The main draw is the expansive second floor, where the gallery’s large-scale works will reside. It’s currently home to Mosse’s mesmerizing video installation “Broken Spectre” (2018-22),  which will be playing in a loop on Shainman’s 60-foot-wide LED screen through March 16 after showings in Melbourne and London last year. For four years, Mosse filmed Brazilian workers illegally sawing and burning vast swaths of rainforest to mine minerals and create grasslands for cattle to be slaughtered under former Brazilian President Jair Bolsonaro’s orders.

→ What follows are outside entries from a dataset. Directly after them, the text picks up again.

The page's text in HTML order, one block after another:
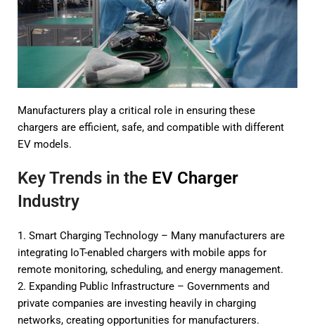
Manufacturers play a critical role in ensuring these
chargers are efficient, safe, and compatible with different
EV models.
Key Trends in the EV Charger
Industry
1. Smart Charging Technology – Many manufacturers are
integrating IoT-enabled chargers with mobile apps for
remote monitoring, scheduling, and energy management.
2. Expanding Public Infrastructure – Governments and
private companies are investing heavily in charging
networks, creating opportunities for manufacturers.
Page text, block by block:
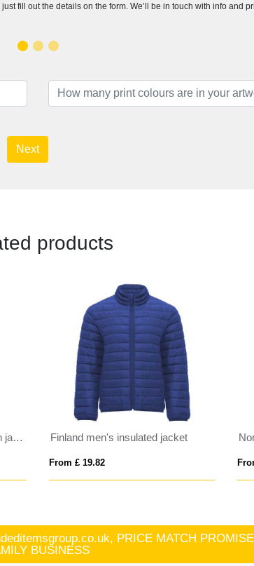
fill out the details on the form. We’ll be in touch with info and
Next
products
Escocia unisex lightweight rain jacket Finland men's insulated jacket
From £ 19.82
PRICE MATCH
BUSINESS
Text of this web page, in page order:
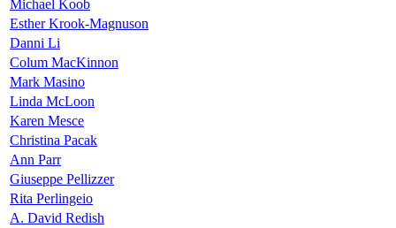
Michael Koob
Esther Krook-Magnuson
Danni Li
Colum MacKinnon
Mark Masino
Linda McLoon
Karen Mesce
Christina Pacak
Ann Parr
Giuseppe Pellizzer
Rita Perlingeio
A. David Redish
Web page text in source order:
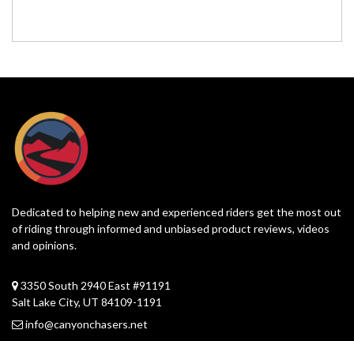
Dedicated to helping new and experienced riders get the most out
of riding through informed and unbiased product reviews, videos
and opinions.
3350 South 2940 East #91191
Salt Lake City, UT 84109-1191
info@canyonchasers.net
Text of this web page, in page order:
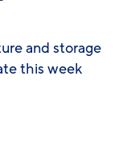
and storage
this week
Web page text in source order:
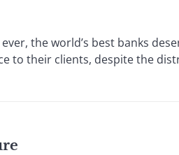
ever, the world’s best banks
to their clients, despite the
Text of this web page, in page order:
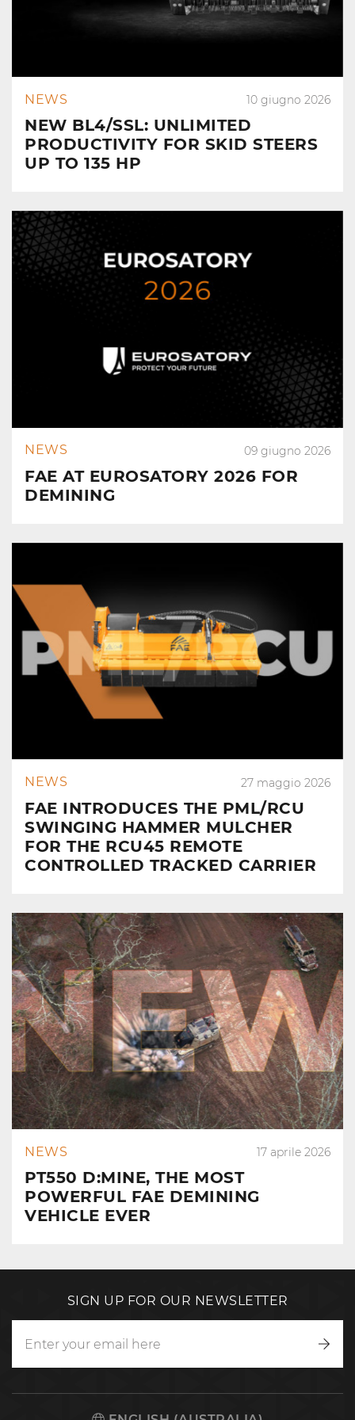
NEWS 10 giugno 2026
NEW BL4/SSL: UNLIMITED
PRODUCTIVITY FOR SKID STEERS
UP TO 135 HP
NEWS 09 giugno 2026
FAE AT EUROSATORY 2026 FOR
DEMINING
NEWS 27 maggio 2026
FAE INTRODUCES THE PML/RCU
SWINGING HAMMER MULCHER
FOR THE RCU45 REMOTE
CONTROLLED TRACKED CARRIER
NEWS 17 aprile 2026
PT550 D:MINE, THE MOST
POWERFUL FAE DEMINING
VEHICLE EVER
SIGN UP FOR OUR NEWSLETTER
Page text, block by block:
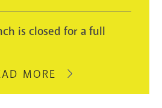
LIGHT
PIKE
BRANCH
CLOSE
is closed for a full
MORE
ABOUT
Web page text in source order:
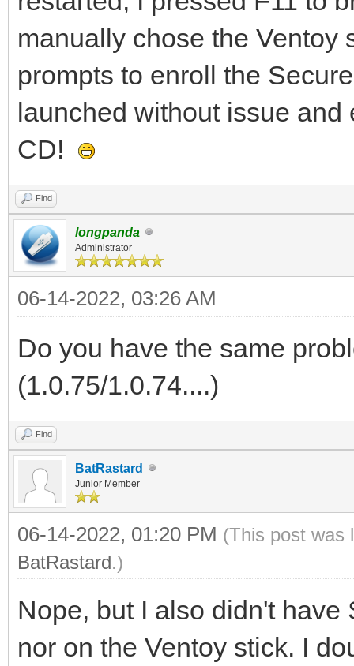
manually chose the Ventoy
prompts to enroll the
launched without issue
CD!
Find
longpanda
Administrator
06-14-2022, 03:26 AM
Do you have the same
(1.0.75/1.0.74....)
Find
BatRastard
Junior Member
06-14-2022, 01:20 PM (This post was
BatRastard.)
Nope, but I also didn't
nor on the Ventoy stick. I
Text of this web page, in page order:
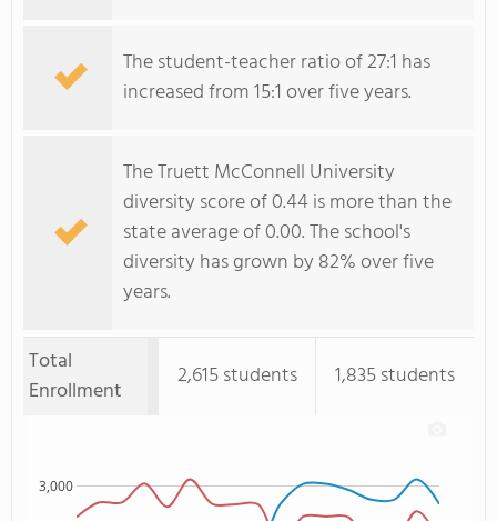
The student-teacher ratio of 27:1 has
increased from 15:1 over five years.
The Truett McConnell University
diversity score of 0.44 is more than the
state average of 0.00. The school's
diversity has grown by 82% over five
years.
Total
Enrollment
2,615 students 1,835 students
3,000
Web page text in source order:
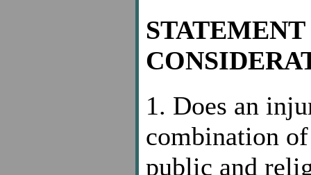
1. Does an
combination
public and
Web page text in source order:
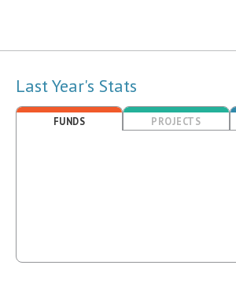
Last Year's Stats
FUNDS PROJECTS
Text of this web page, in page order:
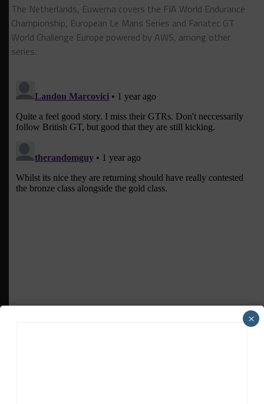
The Netherlands, Euwema covers the FIA World Endurance
Championship, European Le Mans Series and Fanatec GT
World Challenge Europe powered by AWS, among other
series.
×
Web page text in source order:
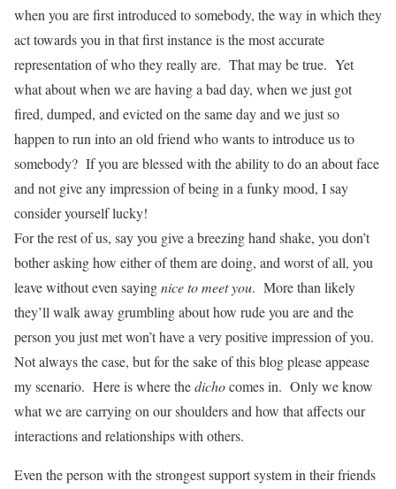
when you are first introduced to somebody, the way in which they
act towards you in that first instance is the most accurate
representation of who they really are. That may be true. Yet
what about when we are having a bad day, when we just got
fired, dumped, and evicted on the same day and we just so
happen to run into an old friend who wants to introduce us to
somebody? If you are blessed with the ability to do an about face
and not give any impression of being in a funky mood, I say
consider yourself lucky!
For the rest of us, say you give a breezing hand shake, you don’t
bother asking how either of them are doing, and worst of all, you
leave without even sayingnice to meet you. More than likely
they’ll walk away grumbling about how rude you are and the
person you just met won’t have a very positive impression of you.
Not always the case, but for the sake of this blog please appease
my scenario. Here is where thedichocomes in. Only we know
what we are carrying on our shoulders and how that affects our
interactions and relationships with others.
Even the person with the strongest support system in their friends
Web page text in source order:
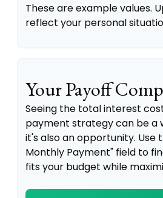
These are example values.
reflect your personal
Your Payoff
Seeing the total interest
payment strategy can be a
it's also an opportunity. Use
Monthly Payment" field to
fits your budget while
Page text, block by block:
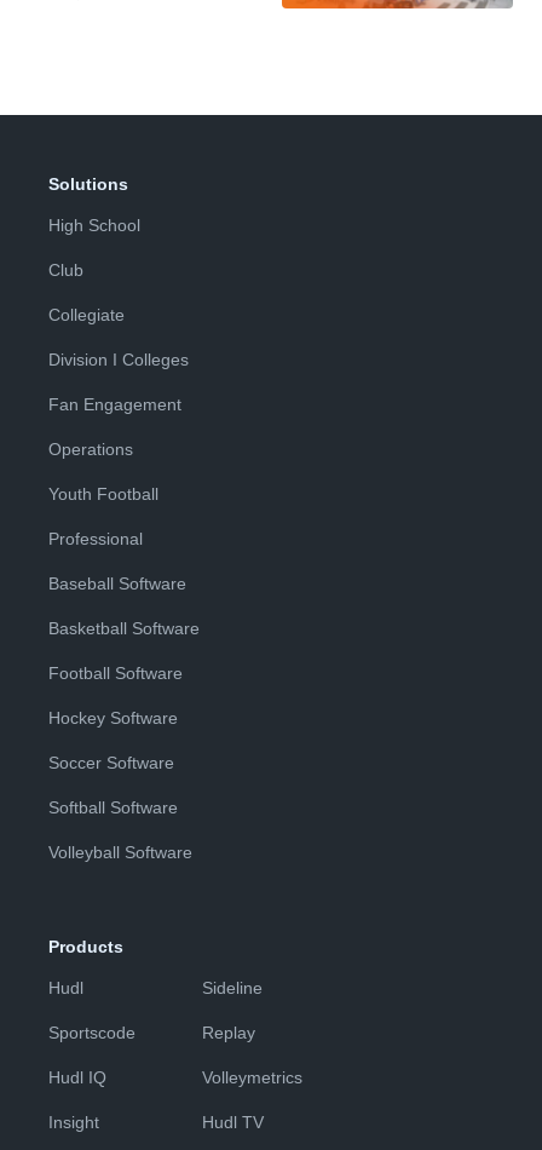
Solutions
High School
Club
Collegiate
Division I Colleges
Fan Engagement
Operations
Youth Football
Professional
Baseball Software
Basketball Software
Football Software
Hockey Software
Soccer Software
Softball Software
Volleyball Software
Products
Hudl
Sportscode
Hudl IQ
Insight
Sideline
Replay
Volleymetrics
Hudl TV
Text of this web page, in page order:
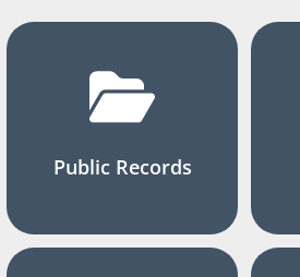
Public Records
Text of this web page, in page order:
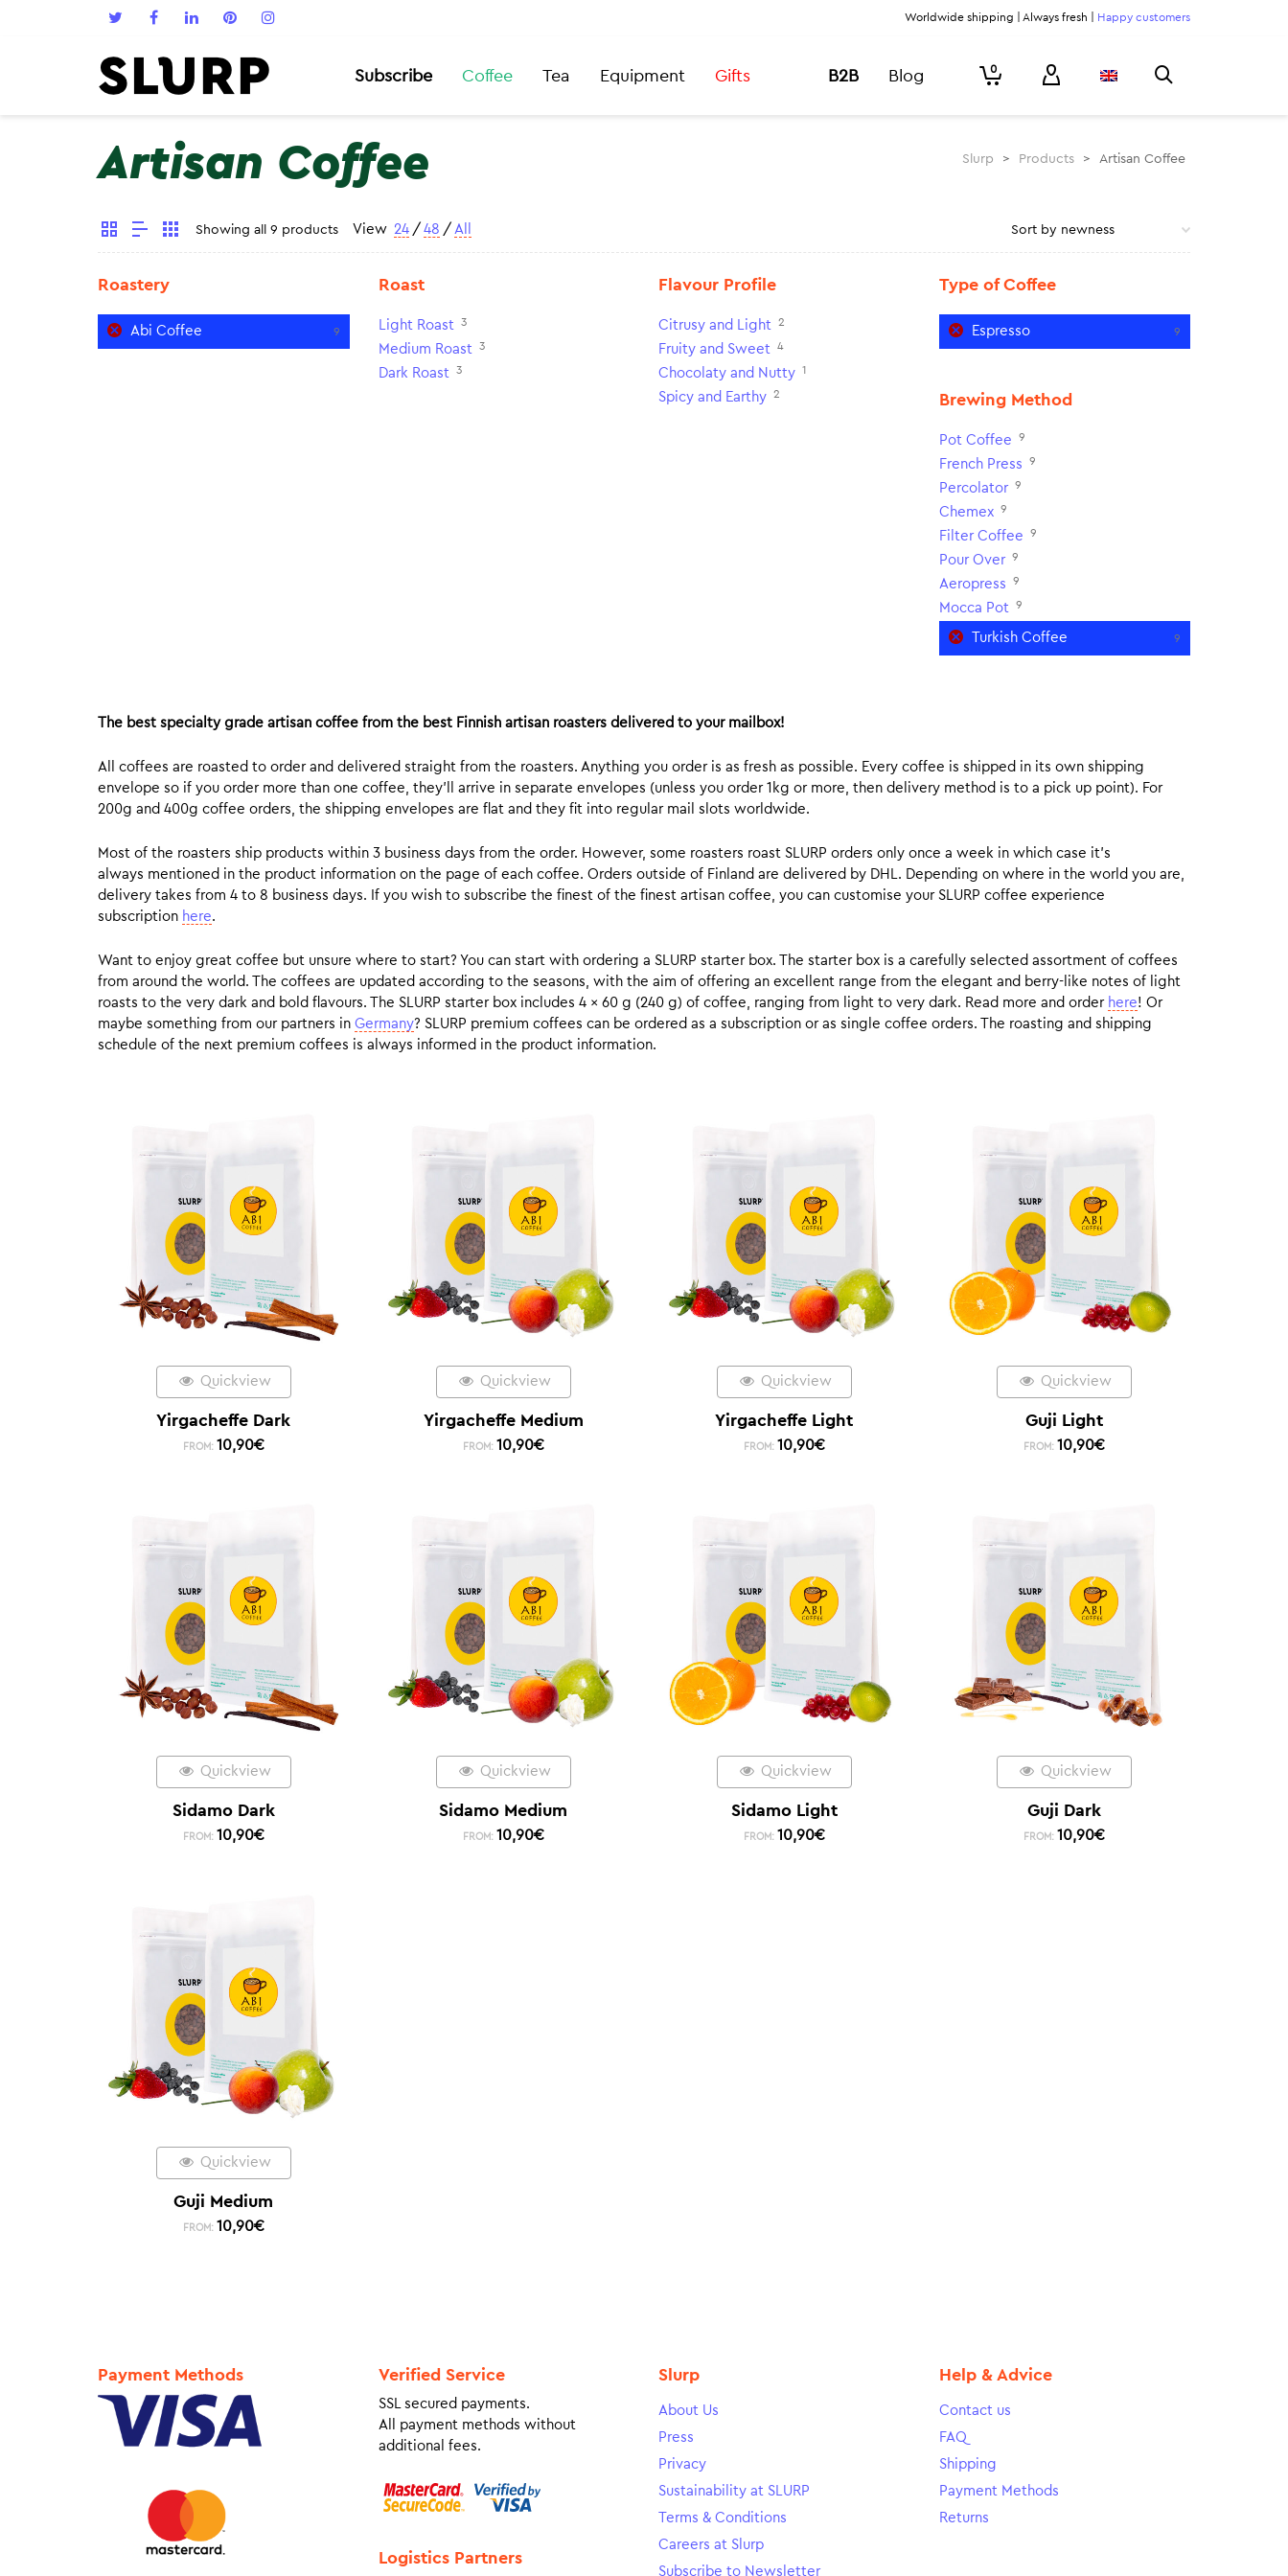
Worldwide shipping | Always fresh | Happy customers
Subscribe Coffee Tea Equipment Gifts B2B Blog 0
Artisan Coffee Slurp > Products > Artisan Coffee
Showing all 9 products View 24 / 48 / All
Roastery
Abi Coffee 9
Roast
Light Roast 3
Medium Roast 3
Dark Roast 3
Flavour Profile
Citrusy and Light 2
Fruity and Sweet 4
Chocolaty and Nutty 1
Spicy and Earthy 2
Type of Coffee
Espresso 9
Brewing Method
Pot Coffee 9
French Press 9
Percolator 9
Chemex 9
Filter Coffee 9
Pour Over 9
Aeropress 9
Mocca Pot 9
Turkish Coffee 9
The best specialty grade artisan coffee from the best Finnish artisan roasters delivered to your mailbox!
All coffees are roasted to order and delivered straight from the roasters. Anything you order is as fresh as possible. Every coffee is shipped in its own shipping
envelope so if you order more than one coffee, they’ll arrive in separate envelopes (unless you order 1kg or more, then delivery method is to a pick up point). For
200g and 400g coffee orders, the shipping envelopes are flat and they fit into regular mail slots worldwide.
Most of the roasters ship products within 3 business days from the order. However, some roasters roast SLURP orders only once a week in which case it’s
always mentioned in the product information on the page of each coffee. Orders outside of Finland are delivered by DHL. Depending on where in the world you are,
delivery takes from 4 to 8 business days. If you wish to subscribe the finest of the finest artisan coffee, you can customise your SLURP coffee experience
subscription here.
Want to enjoy great coffee but unsure where to start? You can start with ordering a SLURP starter box. The starter box is a carefully selected assortment of coffees
from around the world. The coffees are updated according to the seasons, with the aim of offering an excellent range from the elegant and berry-like notes of light
roasts to the very dark and bold flavours. The SLURP starter box includes 4 x 60 g (240 g) of coffee, ranging from light to very dark. Read more and order here! Or
maybe something from our partners in Germany? SLURP premium coffees can be ordered as a subscription or as single coffee orders. The roasting and shipping
schedule of the next premium coffees is always informed in the product information.
Quickview
Yirgacheffe Dark
FROM: 10,90€
Quickview
Yirgacheffe Medium
FROM: 10,90€
Quickview
Yirgacheffe Light
FROM: 10,90€
Quickview
Guji Light
FROM: 10,90€
Quickview
Sidamo Dark
FROM: 10,90€
Quickview
Sidamo Medium
FROM: 10,90€
Quickview
Sidamo Light
FROM: 10,90€
Quickview
Guji Dark
FROM: 10,90€
Quickview
Guji Medium
FROM: 10,90€
Payment Methods Verified Service
SSL secured payments.
All payment methods without
additional fees.
Logistics Partners
Slurp
About Us
Press
Privacy
Sustainability at SLURP
Terms & Conditions
Careers at Slurp
Subscribe to Newsletter
Help & Advice
Contact us
FAQ
Shipping
Payment Methods
Returns
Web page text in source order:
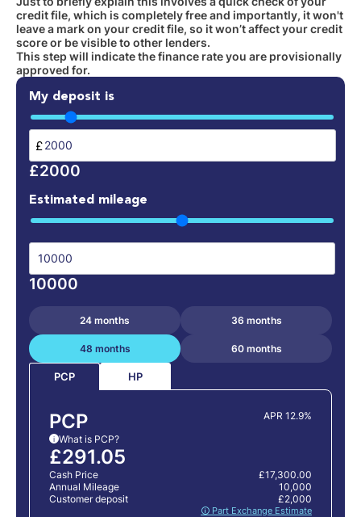
credit file, which is completely free and importantly, it won't
leave a mark on your credit file, so it won’t affect your credit
score or be visible to other lenders.
This step will indicate the finance rate you are provisionally
approved for.
My deposit is
£
£2000
Estimated mileage
10000
24 months 36 months
48 months 60 months
PCP HP
PCP APR 12.9%
i What is PCP?
£291.05
Cash Price
£17,300.00
Annual Mileage
10,000
Customer deposit
🛈 Part Exchange Estimate
£2,000
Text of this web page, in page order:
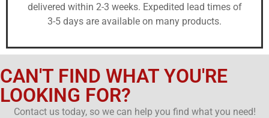
delivered within 2-3 weeks. Expedited lead times of
3-5 days are available on many products.
CAN'T FIND WHAT YOU'RE
LOOKING FOR?
Contact us today, so we can help you find what you need!
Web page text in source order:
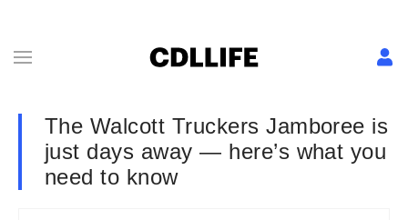
The Walcott Truckers Jamboree is
just days away — here’s what you
need to know
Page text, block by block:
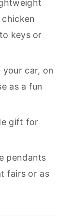
keys or
your car, on
as a fun
gift for
pendants
fairs or as
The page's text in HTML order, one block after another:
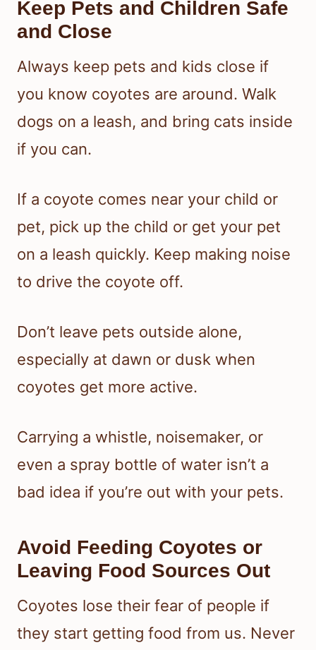
Keep Pets and Children Safe
and Close
Always keep pets and kids close if
you know coyotes are around. Walk
dogs on a leash, and bring cats inside
if you can.
If a coyote comes near your child or
pet, pick up the child or get your pet
on a leash quickly. Keep making noise
to drive the coyote off.
Don’t leave pets outside alone,
especially at dawn or dusk when
coyotes get more active.
Carrying a whistle, noisemaker, or
even a spray bottle of water isn’t a
bad idea if you’re out with your pets.
Avoid Feeding Coyotes or
Leaving Food Sources Out
Coyotes lose their fear of people if
they start getting food from us. Never
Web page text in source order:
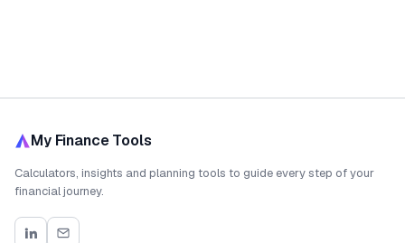
My Finance Tools
Calculators, insights and planning tools to guide every step of your
financial journey.
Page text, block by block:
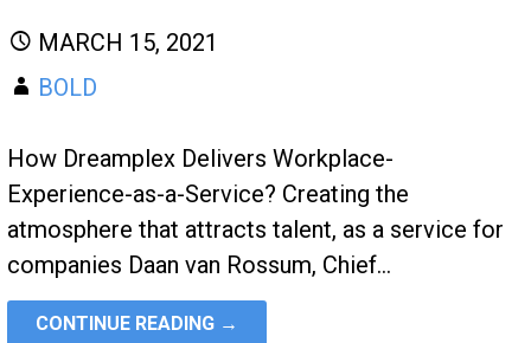
MARCH 15, 2021
BOLD
How Dreamplex Delivers Workplace-
Experience-as-a-Service? Creating the
atmosphere that attracts talent, as a service for
companies Daan van Rossum, Chief…
CONTINUE READING →

He stitched those scenes together with close-ups of the forest floor using UV lamps and overhead shots of the environmental devastation, relying on a custom-built multispectral video camera that he attached to the nose of a helicopter.

The climax of the video is a stirring monologue from a member of the Yanomami tribe named Adneia who castigates Bolsonaro for allowing the ruination of her sacred land.

“This is not your land,” she said. “You make us angry. You are disturbing our children’s sleep. I am angry about this. We are all suffering.”

Devan Owens, a director at the gallery, marveled at the sense of danger in Mosse’s work. “On one occasion he was carted off the property,” she said. “In another, he set up on a beach with an umbrella and sunglasses, so people thought he was a dumb ‘gringo.’”

Mosse’s installation gives visitors a glimpse of the new space that will undergo additional renovations in its mezzanine before officially opening in September 2024 with an exhibition of new works by artist Nick Cave.

“It’s really hard to find a space with a soul,” Shainman said. “Often with new construction they suck all the soul out of it. But I came to the galleries here, I love Tribeca, and I love mixed-use properties.”